A perturbada mulher declarava que seu jeito de ser era influenciado pelas forças das trevas e confirmou que fez um pacto com o Diabo. Muita gente passou a levar isso a sério, então os boatos a seu respeito logo começaram a ser disseminados e havia quem achasse que o comportamento incomum de Anna Maria servia de confirmação de seus laços satânicos, surgindo as acusações de que ela era uma bruxa. Mesmo na Era Iluminista, determinadas superstições ainda vigoravam no imaginário popular e as autoridades persistiam em considerar esse tipo de acusação com base em legislações arcaicas.

Ela acabou sendo denunciada por prática de bruxaria e o juiz distrital Johann Franz Wilhelm Treuchtlinger se encarregou do processo. Anna Maria confessou ter ligações obscuras com o mundo infernal, apesar de negar praticar bruxaria e atos prejudiciais a qualquer pessoa. Como previsto na lei medieval ainda em vigor, a sentença mortal foi declarada em abril de 1775 e ele deveria ser decapitada. Mesmo considerando a legalidade oficial da situação, o clérigo franciscano Anton Kramer resolveu interceder em favor da condenada.
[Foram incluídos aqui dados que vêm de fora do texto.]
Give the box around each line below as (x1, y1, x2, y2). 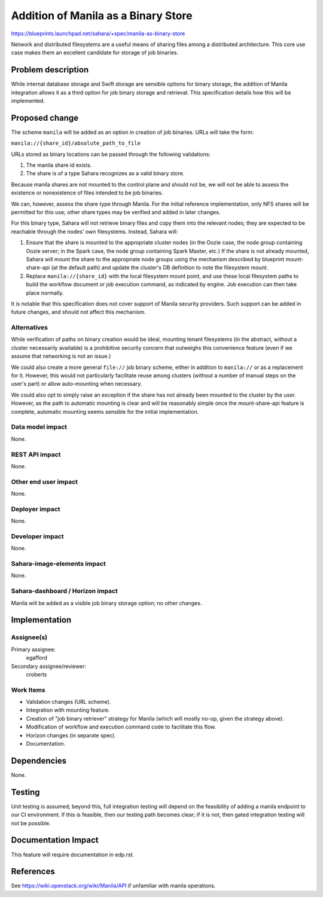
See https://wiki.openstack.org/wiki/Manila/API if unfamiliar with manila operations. (11, 882, 216, 889)
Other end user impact (11, 477, 78, 486)
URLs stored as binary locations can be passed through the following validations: (11, 150, 211, 158)
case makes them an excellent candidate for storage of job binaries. (11, 49, 179, 56)
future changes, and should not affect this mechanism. (11, 309, 146, 316)
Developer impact (11, 532, 64, 541)
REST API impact (11, 450, 61, 459)
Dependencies (11, 755, 67, 765)
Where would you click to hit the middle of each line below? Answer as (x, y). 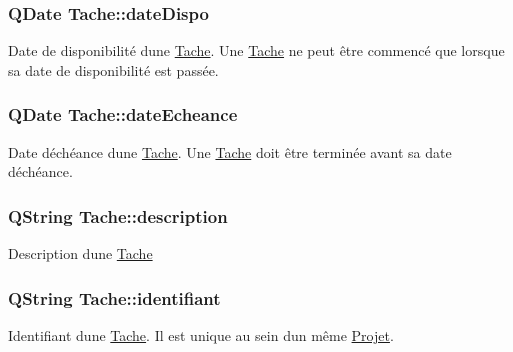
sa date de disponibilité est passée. (113, 69)
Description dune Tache (80, 253)
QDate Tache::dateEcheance (123, 114)
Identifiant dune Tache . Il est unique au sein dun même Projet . (201, 334)
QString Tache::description (118, 215)
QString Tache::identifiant (114, 297)
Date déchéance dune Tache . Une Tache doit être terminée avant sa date (230, 151)
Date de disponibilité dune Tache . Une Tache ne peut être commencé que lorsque (256, 50)
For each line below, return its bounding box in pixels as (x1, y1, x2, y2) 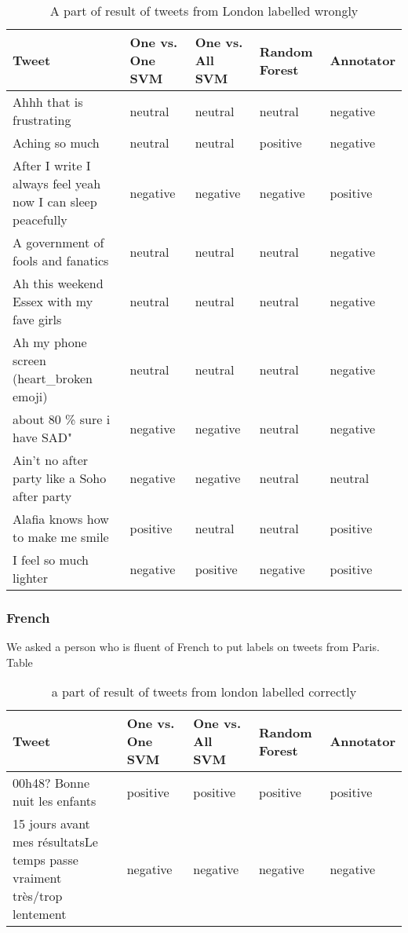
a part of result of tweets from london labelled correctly (51, 682, 357, 701)
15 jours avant (13, 814, 90, 833)
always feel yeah (13, 174, 101, 192)
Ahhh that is (13, 93, 83, 111)
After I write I (13, 156, 91, 174)
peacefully (13, 210, 67, 229)
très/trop (13, 887, 63, 906)
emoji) (13, 387, 48, 405)
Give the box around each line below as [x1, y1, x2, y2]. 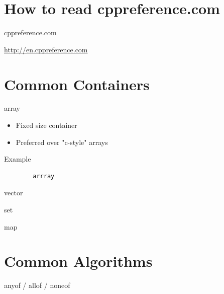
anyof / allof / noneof [4, 280, 70, 290]
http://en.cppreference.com [4, 44, 88, 54]
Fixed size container [16, 120, 77, 130]
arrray [33, 172, 55, 180]
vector [4, 187, 23, 198]
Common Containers [4, 73, 150, 94]
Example [4, 154, 31, 164]
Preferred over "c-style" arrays [16, 136, 108, 147]
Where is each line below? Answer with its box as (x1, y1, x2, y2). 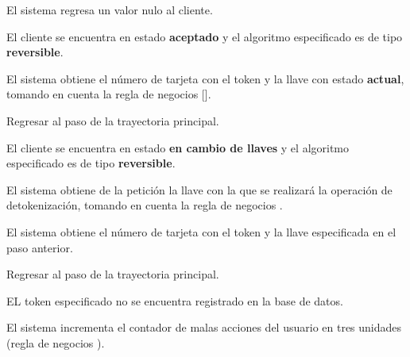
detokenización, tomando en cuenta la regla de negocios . (6, 197, 283, 213)
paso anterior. (6, 239, 73, 255)
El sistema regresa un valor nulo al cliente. (6, 2, 213, 17)
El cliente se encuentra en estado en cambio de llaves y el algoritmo (6, 139, 350, 155)
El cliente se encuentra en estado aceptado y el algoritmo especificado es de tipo (6, 28, 403, 44)
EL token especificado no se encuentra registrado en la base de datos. (6, 292, 343, 309)
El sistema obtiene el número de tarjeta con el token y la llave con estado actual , (6, 70, 404, 86)
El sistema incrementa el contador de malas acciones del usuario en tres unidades (6, 319, 402, 336)
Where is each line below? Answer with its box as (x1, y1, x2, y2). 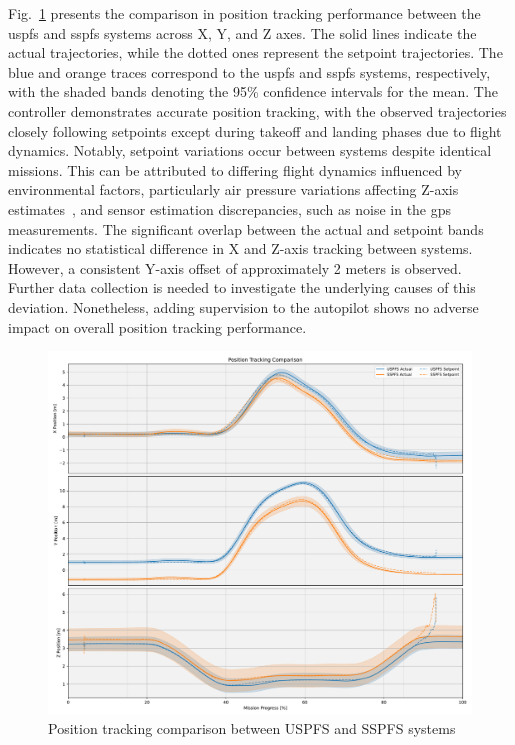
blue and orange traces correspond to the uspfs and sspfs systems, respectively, (8, 61, 491, 82)
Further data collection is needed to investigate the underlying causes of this (8, 277, 476, 298)
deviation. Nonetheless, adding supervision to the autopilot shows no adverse (8, 296, 479, 317)
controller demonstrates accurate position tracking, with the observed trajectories (8, 100, 507, 121)
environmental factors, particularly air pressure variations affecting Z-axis (8, 179, 459, 200)
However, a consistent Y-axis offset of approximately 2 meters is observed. (8, 257, 462, 278)
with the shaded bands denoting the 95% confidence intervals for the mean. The (8, 81, 498, 102)
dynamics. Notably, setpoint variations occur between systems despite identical (8, 140, 492, 161)
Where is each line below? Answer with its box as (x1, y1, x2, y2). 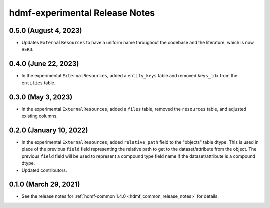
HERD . (21, 46, 34, 52)
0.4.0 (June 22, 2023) (9, 60, 79, 68)
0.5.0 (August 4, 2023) (9, 26, 82, 35)
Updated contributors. (21, 167, 67, 173)
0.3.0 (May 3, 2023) (9, 93, 73, 101)
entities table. (21, 80, 56, 86)
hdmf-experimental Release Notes (9, 7, 155, 18)
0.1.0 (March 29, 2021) (9, 180, 80, 189)
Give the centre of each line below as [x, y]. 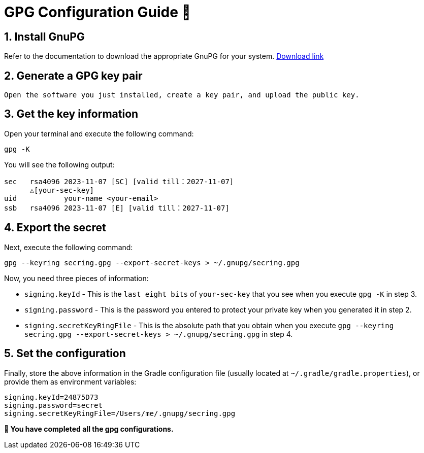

O religioso era adepto de reformas inspirada em princípios do Iluminismo e considerou que a acusação era um resquício de uma mentalidade ultrapassada, embora tenha recorrido ainda a argumentos religiosos como a compaixão cristã e a importância sacerdotal de guiar a pobre pecadora para sua reconciliação com Deus.

Diante do apelo, a pena de execução foi substituída pela prisão perpétua, mas a vida de Anna Maria não se prolongou por muito tempo depois e ela morreu na cadeia no início de 1781, aos 52 anos de idade, depois de receber os últimos sacramentos como uma cristã.

Anna Maria Schwegelin foi a última condenada por bruxaria em território do Sacro Império Romano-Germânico.